Media: it’s okay to ridicule Christians and Jews

The New Yorker magazine, famed for its funny cartoons, has one in its April 2011 edition that caught my eye. Not for its humor but for its pointedly religious significance. We see Moses, holding the Ten Commandments, standing on a ledge, overlooking masses of people. He says to them:

“Thou shall not create graven images, Ira. Thou shall not take the Lord’s name in vain. Still at you, Ira. Thou shall keep holy the Sabbath. You getting this, Ira?”

Evidently, this is joshing about Moses picking out “Ira” from the crowd for his messages. “Ira” is a Jewish name. You get the point. Biblical joke. Poking fun at Mosaic rule of law. This type of religious humor is rampant in the Western media. Priests, nuns and rabbis are frequently the butt of jokes. This is standard fare from Hollywood and television. Jerry Seinfeld and Larry David have made fortunes lampooning their own religious heritage. So why the avoidance of poking fun at Muslims? Why is any attempt to ridicule that religion a no-no?

May I suggest to the fearless cartoon staff at The New Yorker a cartoon that depicts a burqa-clad woman with her son in an Arabic clothing store. She says to him as he is trying on a suicide vest, “Now, that’s perfect for wearing into the Jewish cafe this afternoon.” What are the odds of that making it into their pages?

Muslims threaten death to anyone who ridicules or casts aspersions on their religion. There is no tolerance for such actions. Merely portraying an image of their lord, Allah, or their founder, Mohammed, results in a death sentence for the artist. When Jylland-Posten, a Danish newspaper, printed images of the prophet Mohammed in 1995, Muslims around the world rioted, bombed and burned Danish embassies around the world. When a New York City museum featured an image of Christ in a tank of urine, there was a mild outcry from Christians but no violence. Ditto with a New York City showing of the Virgin Mary with elephant dung incorporated with the image. This is considered “art.” So where is such art concerning the Muslim faith?

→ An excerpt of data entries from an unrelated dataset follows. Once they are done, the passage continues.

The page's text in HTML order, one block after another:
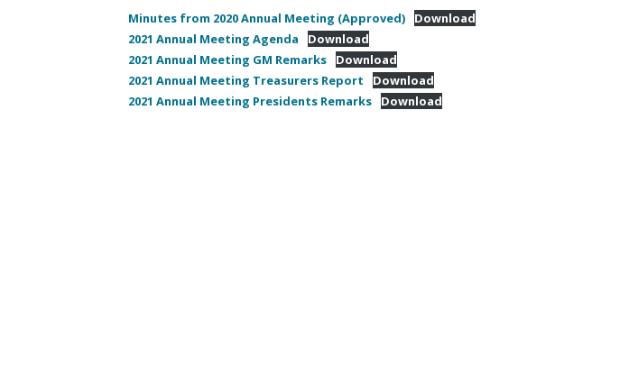
Minutes from 2020 Annual Meeting (Approved)
Download
2021 Annual Meeting Agenda
Download
2021 Annual Meeting GM Remarks
Download
2021 Annual Meeting Treasurers Report
Download
2021 Annual Meeting Presidents Remarks
Download
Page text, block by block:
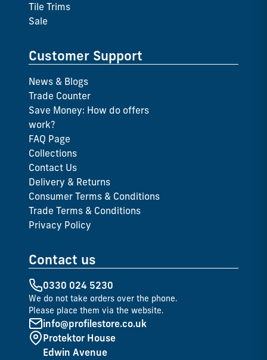
Tile Trims
Sale
Customer Support
News & Blogs
Trade Counter
Save Money: How do offers
work?
FAQ Page
Collections
Contact Us
Delivery & Returns
Consumer Terms & Conditions
Trade Terms & Conditions
Privacy Policy
Contact us
0330 024 5230
We do not take orders over the phone.
Please place them via the website.
info@profilestore.co.uk
Protektor House
Edwin Avenue
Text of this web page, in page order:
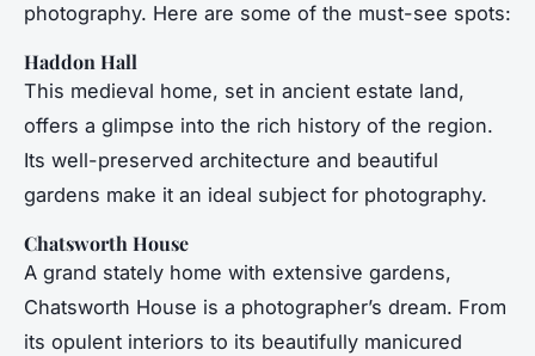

Strangely, the media in democratic, free societies around the world cater to the wishes of Muslims. They, in their own way, follow Islamic law by avoiding any controversy with this faith’s rules. This has become accepted behavior by civilized society. It is time for all of us to treat all religions in the same manner. Disrespect for any of them is abhorrent. But, of course, in the Muslim world, there is no such respect for any other faith. Their media are filled with hateful images and articles concerning Judaism, leading their followers to continue believing that the murder of Jews and other infidels is not only proper but called for under Islamic law. It’s time for all of us to wake up!

Alan Bergstein

Alan Bergstein comes to our pages as a Brooklyn native. Father of four, retired NYC Principal, Korean War Veteran, patriot and Jewish and Israel activist.